• _Material supplied_:
*** Block opens ***

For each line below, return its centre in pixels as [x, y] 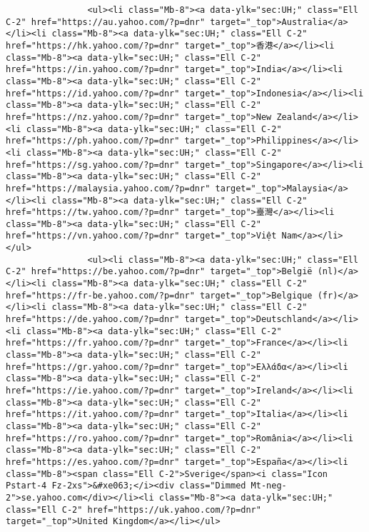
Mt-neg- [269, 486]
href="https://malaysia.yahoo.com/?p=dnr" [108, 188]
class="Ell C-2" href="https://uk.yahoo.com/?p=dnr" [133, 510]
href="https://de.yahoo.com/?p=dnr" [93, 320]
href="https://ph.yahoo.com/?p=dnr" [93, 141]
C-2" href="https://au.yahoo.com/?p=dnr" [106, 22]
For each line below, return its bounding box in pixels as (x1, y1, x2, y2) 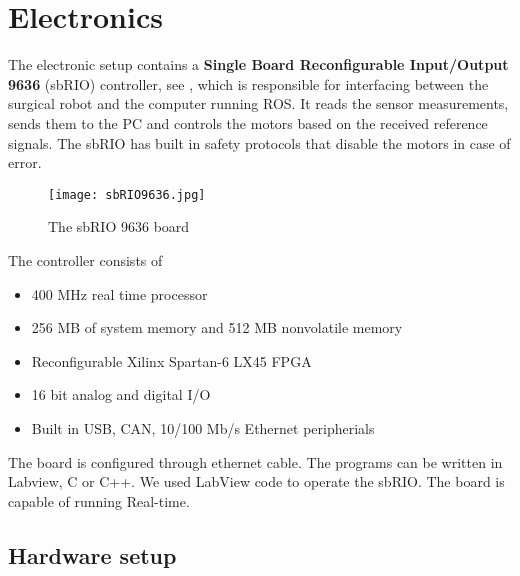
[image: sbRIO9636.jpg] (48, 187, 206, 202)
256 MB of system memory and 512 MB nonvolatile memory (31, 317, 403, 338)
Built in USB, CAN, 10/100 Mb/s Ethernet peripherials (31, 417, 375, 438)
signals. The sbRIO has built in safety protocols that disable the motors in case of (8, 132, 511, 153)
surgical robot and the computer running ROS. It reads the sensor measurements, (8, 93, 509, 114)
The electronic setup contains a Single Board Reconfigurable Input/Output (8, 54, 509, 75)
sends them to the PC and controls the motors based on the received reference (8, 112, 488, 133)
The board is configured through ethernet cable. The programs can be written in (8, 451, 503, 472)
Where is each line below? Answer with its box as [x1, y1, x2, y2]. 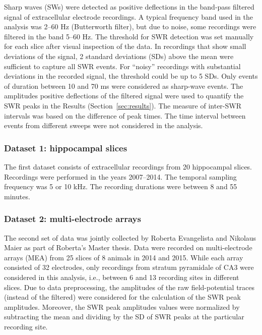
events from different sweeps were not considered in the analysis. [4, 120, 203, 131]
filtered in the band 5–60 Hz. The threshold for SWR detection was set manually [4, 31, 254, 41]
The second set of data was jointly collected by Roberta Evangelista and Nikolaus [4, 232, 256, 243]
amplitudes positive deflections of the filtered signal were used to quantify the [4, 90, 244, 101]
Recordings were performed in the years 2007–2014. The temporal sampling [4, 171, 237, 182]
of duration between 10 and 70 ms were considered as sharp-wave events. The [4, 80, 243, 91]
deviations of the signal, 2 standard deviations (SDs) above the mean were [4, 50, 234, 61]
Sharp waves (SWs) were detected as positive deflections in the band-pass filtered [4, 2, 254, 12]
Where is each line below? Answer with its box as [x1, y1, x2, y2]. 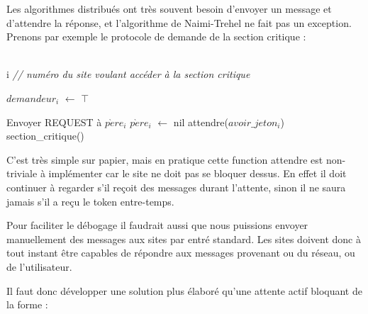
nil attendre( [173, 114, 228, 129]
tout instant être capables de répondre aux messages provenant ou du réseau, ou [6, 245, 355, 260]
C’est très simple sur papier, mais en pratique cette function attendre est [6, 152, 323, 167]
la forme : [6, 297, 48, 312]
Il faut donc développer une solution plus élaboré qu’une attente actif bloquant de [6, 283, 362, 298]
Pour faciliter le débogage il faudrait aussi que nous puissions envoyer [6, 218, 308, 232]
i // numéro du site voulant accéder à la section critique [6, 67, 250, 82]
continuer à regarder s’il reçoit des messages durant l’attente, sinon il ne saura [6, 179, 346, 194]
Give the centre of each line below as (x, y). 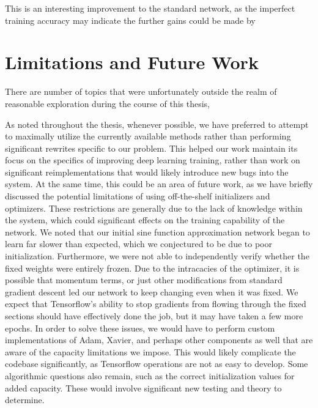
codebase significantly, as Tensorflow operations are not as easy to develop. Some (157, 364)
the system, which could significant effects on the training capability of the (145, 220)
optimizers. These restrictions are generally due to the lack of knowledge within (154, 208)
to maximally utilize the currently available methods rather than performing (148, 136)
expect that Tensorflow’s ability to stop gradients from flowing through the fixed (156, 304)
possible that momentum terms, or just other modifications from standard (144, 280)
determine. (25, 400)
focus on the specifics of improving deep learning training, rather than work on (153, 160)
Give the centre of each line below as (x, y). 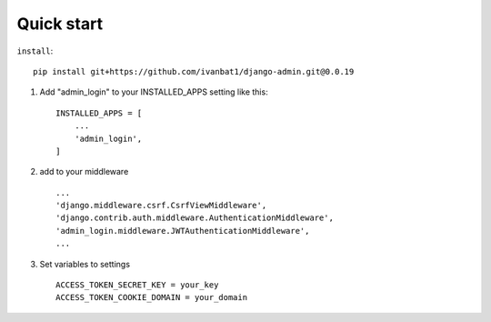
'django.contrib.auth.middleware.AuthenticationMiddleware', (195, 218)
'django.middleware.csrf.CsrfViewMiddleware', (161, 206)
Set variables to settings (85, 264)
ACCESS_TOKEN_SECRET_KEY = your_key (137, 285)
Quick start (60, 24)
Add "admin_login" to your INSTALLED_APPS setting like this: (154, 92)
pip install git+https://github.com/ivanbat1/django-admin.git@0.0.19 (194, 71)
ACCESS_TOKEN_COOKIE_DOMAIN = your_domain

*** Block closes ***

• _Problem to work on_:
Produce the lines from the first line of the entries through the line that contains "signals. The sbRIO", exactly, leaving the pictures behind.

• _Written solution_:
For each line below, return its centre in pixels as [x, y] 
Mt-neg- [269, 486]
href="https://malaysia.yahoo.com/?p=dnr" [108, 188]
class="Ell C-2" href="https://uk.yahoo.com/?p=dnr" [133, 510]
href="https://de.yahoo.com/?p=dnr" [93, 320]
href="https://ph.yahoo.com/?p=dnr" [93, 141]
C-2" href="https://au.yahoo.com/?p=dnr" [106, 22]
For each line below, return its bounding box in pixels as (x1, y1, x2, y2) 
[image: sbRIO9636.jpg] (48, 187, 206, 202)
256 MB of system memory and 512 MB nonvolatile memory (31, 317, 403, 338)
Built in USB, CAN, 10/100 Mb/s Ethernet peripherials (31, 417, 375, 438)
signals. The sbRIO has built in safety protocols that disable the motors in case of (8, 132, 511, 153)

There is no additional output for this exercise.